Exact copies of the records below are needed, free of pictures.

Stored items
- Opening Delimiter -
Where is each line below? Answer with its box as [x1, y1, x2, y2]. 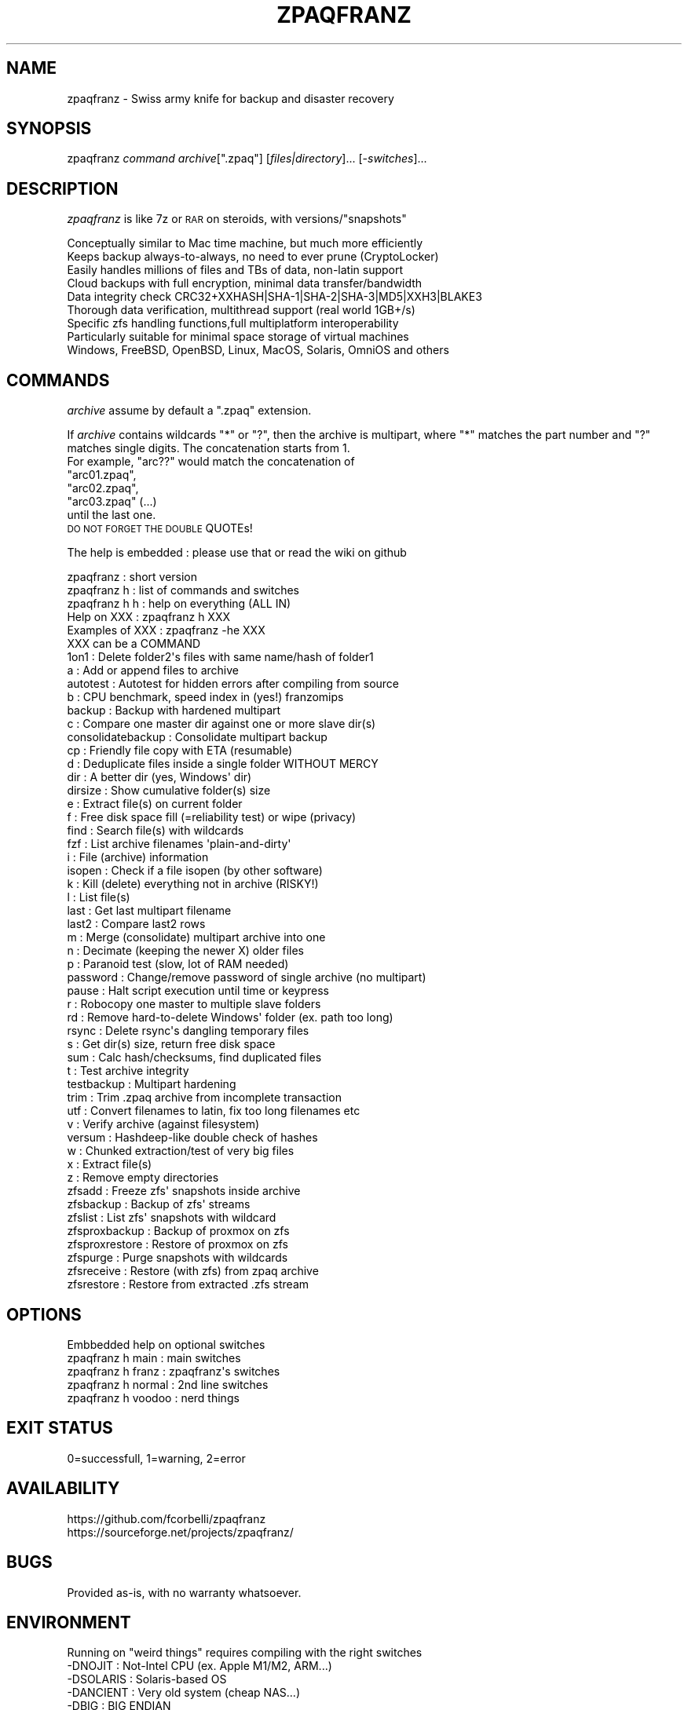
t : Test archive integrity [67, 1064, 189, 1078]
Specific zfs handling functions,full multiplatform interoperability [67, 316, 399, 331]
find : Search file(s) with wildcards [67, 824, 244, 838]
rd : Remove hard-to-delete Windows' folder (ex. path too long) [67, 1010, 393, 1025]
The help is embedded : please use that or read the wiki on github [67, 546, 407, 560]
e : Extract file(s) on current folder [67, 797, 243, 811]
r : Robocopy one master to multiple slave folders [67, 997, 321, 1011]
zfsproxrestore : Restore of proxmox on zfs [67, 1237, 288, 1251]
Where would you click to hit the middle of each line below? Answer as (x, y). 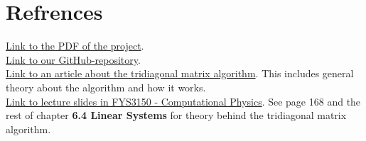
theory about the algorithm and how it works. (106, 87)
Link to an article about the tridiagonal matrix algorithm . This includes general (180, 73)
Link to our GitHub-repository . (73, 59)
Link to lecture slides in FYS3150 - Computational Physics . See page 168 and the (183, 101)
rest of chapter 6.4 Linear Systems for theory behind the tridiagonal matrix (176, 115)
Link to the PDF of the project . (75, 46)
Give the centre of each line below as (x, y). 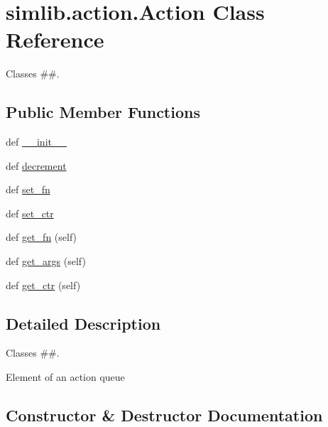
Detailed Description (83, 323)
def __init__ (36, 142)
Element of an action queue (65, 377)
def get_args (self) (46, 261)
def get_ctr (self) (43, 285)
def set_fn (28, 189)
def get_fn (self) (42, 237)
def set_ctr (30, 213)
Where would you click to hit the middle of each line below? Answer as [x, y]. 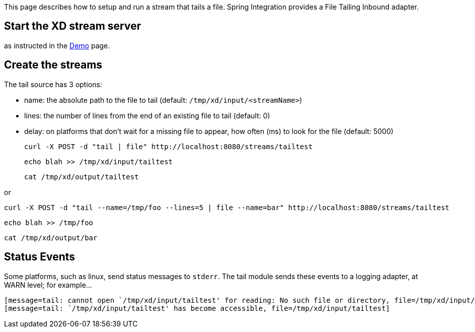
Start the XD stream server [73, 26]
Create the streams [53, 65]
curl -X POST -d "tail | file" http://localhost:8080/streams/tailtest [169, 146]
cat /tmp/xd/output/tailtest [82, 177]
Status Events [40, 257]
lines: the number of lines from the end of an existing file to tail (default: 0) [147, 115]
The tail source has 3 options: [53, 84]
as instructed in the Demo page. [57, 45]
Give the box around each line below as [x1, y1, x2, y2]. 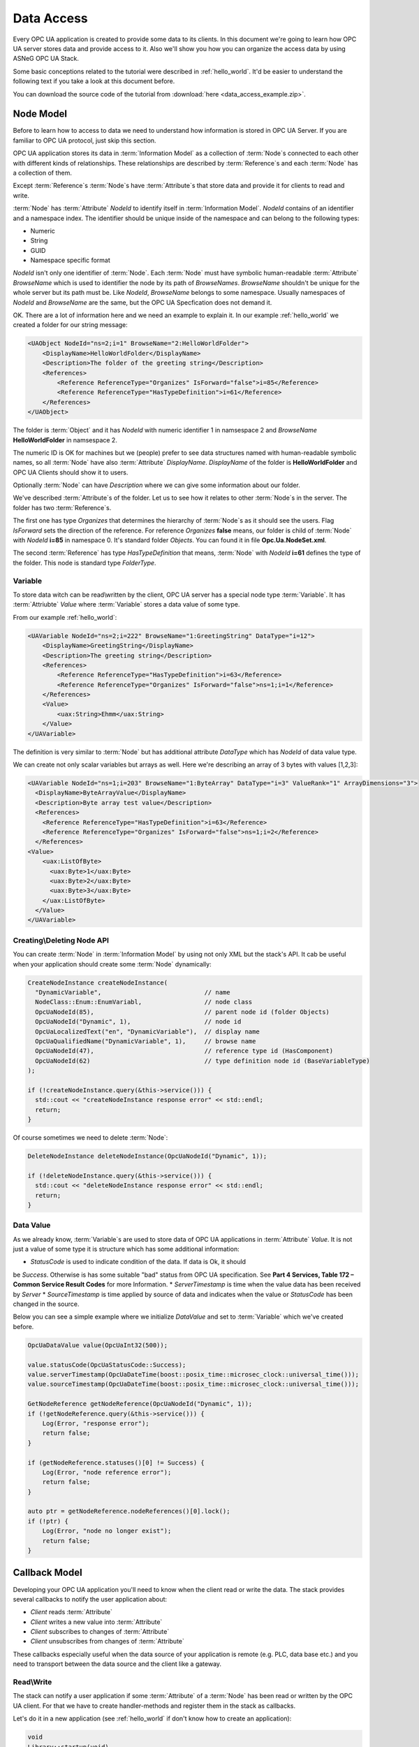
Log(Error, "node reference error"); [42, 1468, 172, 1476]
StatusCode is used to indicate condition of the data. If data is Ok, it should [30, 1258, 247, 1266]
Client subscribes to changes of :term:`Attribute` [30, 1628, 170, 1636]
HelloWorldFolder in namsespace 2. [13, 435, 118, 444]
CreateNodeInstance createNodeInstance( [27, 978, 168, 987]
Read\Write [13, 1677, 52, 1687]
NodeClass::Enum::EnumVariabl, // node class [35, 998, 253, 1006]
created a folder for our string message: [13, 321, 128, 329]
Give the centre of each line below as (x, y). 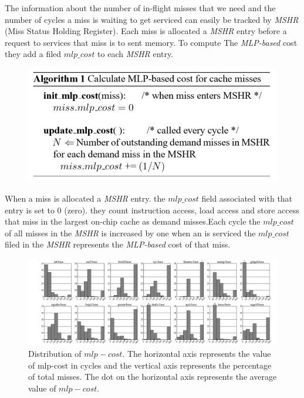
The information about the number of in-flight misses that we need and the (140, 8)
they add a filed (33, 54)
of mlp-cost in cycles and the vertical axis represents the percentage (150, 365)
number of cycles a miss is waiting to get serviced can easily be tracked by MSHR (152, 19)
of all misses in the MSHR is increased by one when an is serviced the (130, 233)
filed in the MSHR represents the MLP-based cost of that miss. (118, 244)
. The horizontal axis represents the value (197, 354)
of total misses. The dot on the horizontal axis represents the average (153, 377)
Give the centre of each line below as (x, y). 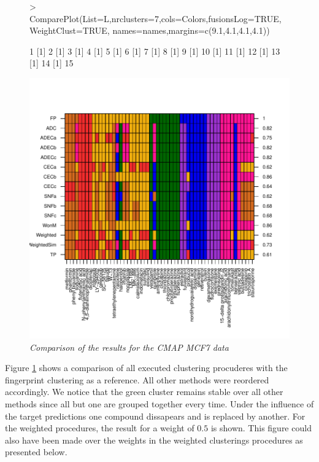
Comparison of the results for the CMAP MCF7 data (129, 347)
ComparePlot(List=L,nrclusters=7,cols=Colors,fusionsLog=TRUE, (156, 18)
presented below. (36, 452)
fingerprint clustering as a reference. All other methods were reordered (137, 379)
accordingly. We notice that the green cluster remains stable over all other (144, 392)
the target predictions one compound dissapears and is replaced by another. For (155, 416)
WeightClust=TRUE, (70, 30)
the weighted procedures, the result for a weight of (100, 428)
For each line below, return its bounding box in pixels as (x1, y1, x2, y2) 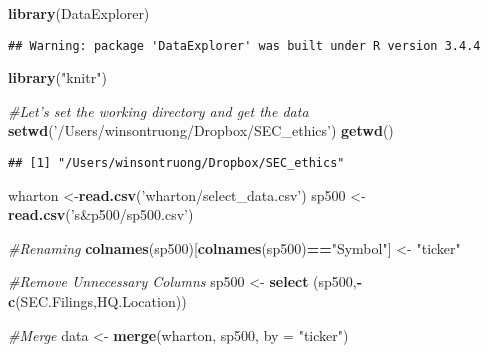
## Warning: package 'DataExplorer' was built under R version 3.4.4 (8, 38, 481, 53)
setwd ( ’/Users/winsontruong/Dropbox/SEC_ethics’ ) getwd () (8, 120, 394, 141)
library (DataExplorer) (8, 3, 150, 23)
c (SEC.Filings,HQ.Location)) (8, 291, 187, 312)
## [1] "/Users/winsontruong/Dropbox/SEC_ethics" (8, 156, 345, 171)
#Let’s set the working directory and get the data (8, 100, 309, 121)
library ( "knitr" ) (8, 67, 107, 88)
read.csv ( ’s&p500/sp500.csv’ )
- Closing Delimiter -
**Solution to the problem**
Where is each line below? Answer with its box as [x1, y1, x2, y2]. 
t : Test archive integrity [67, 1064, 189, 1078]
Specific zfs handling functions,full multiplatform interoperability [67, 316, 399, 331]
find : Search file(s) with wildcards [67, 824, 244, 838]
rd : Remove hard-to-delete Windows' folder (ex. path too long) [67, 1010, 393, 1025]
The help is embedded : please use that or read the wiki on github [67, 546, 407, 560]
e : Extract file(s) on current folder [67, 797, 243, 811]
r : Robocopy one master to multiple slave folders [67, 997, 321, 1011]
zfsproxrestore : Restore of proxmox on zfs [67, 1237, 288, 1251]
Where would you click to hit the middle of each line below? Answer as (x, y). 
theory about the algorithm and how it works. (106, 87)
Link to an article about the tridiagonal matrix algorithm . This includes general (180, 73)
Link to our GitHub-repository . (73, 59)
Link to lecture slides in FYS3150 - Computational Physics . See page 168 and the (183, 101)
rest of chapter 6.4 Linear Systems for theory behind the tridiagonal matrix (176, 115)
Link to the PDF of the project . (75, 46)
Give the centre of each line below as (x, y). 
Detailed Description (83, 323)
def __init__ (36, 142)
Element of an action queue (65, 377)
def get_args (self) (46, 261)
def get_ctr (self) (43, 285)
def set_fn (28, 189)
def get_fn (self) (42, 237)
def set_ctr (30, 213)
Where would you click to hit the middle of each line below? Answer as [x, y]. 
Start the XD stream server [73, 26]
Create the streams [53, 65]
curl -X POST -d "tail | file" http://localhost:8080/streams/tailtest [169, 146]
cat /tmp/xd/output/tailtest [82, 177]
Status Events [40, 257]
lines: the number of lines from the end of an existing file to tail (default: 0) [147, 115]
The tail source has 3 options: [53, 84]
as instructed in the Demo page. [57, 45]
Give the box around each line below as [x1, y1, x2, y2]. 
Log(Error, "node reference error"); [42, 1468, 172, 1476]
StatusCode is used to indicate condition of the data. If data is Ok, it should [30, 1258, 247, 1266]
Client subscribes to changes of :term:`Attribute` [30, 1628, 170, 1636]
HelloWorldFolder in namsespace 2. [13, 435, 118, 444]
CreateNodeInstance createNodeInstance( [27, 978, 168, 987]
Read\Write [13, 1677, 52, 1687]
NodeClass::Enum::EnumVariabl, // node class [35, 998, 253, 1006]
created a folder for our string message: [13, 321, 128, 329]
Give the centre of each line below as (x, y). 
The information about the number of in-flight misses that we need and the (140, 8)
they add a filed (33, 54)
of mlp-cost in cycles and the vertical axis represents the percentage (150, 365)
number of cycles a miss is waiting to get serviced can easily be tracked by MSHR (152, 19)
of all misses in the MSHR is increased by one when an is serviced the (130, 233)
filed in the MSHR represents the MLP-based cost of that miss. (118, 244)
. The horizontal axis represents the value (197, 354)
of total misses. The dot on the horizontal axis represents the average (153, 377)
Give the centre of each line below as (x, y). 
Comparison of the results for the CMAP MCF7 data (129, 347)
ComparePlot(List=L,nrclusters=7,cols=Colors,fusionsLog=TRUE, (156, 18)
presented below. (36, 452)
fingerprint clustering as a reference. All other methods were reordered (137, 379)
accordingly. We notice that the green cluster remains stable over all other (144, 392)
the target predictions one compound dissapears and is replaced by another. For (155, 416)
WeightClust=TRUE, (70, 30)
the weighted procedures, the result for a weight of (100, 428)
For each line below, return its bounding box in pixels as (x1, y1, x2, y2) 
## Warning: package 'DataExplorer' was built under R version 3.4.4 (8, 38, 481, 53)
setwd ( ’/Users/winsontruong/Dropbox/SEC_ethics’ ) getwd () (8, 120, 394, 141)
library (DataExplorer) (8, 3, 150, 23)
c (SEC.Filings,HQ.Location)) (8, 291, 187, 312)
## [1] "/Users/winsontruong/Dropbox/SEC_ethics" (8, 156, 345, 171)
#Let’s set the working directory and get the data (8, 100, 309, 121)
library ( "knitr" ) (8, 67, 107, 88)
read.csv ( ’s&p500/sp500.csv’ )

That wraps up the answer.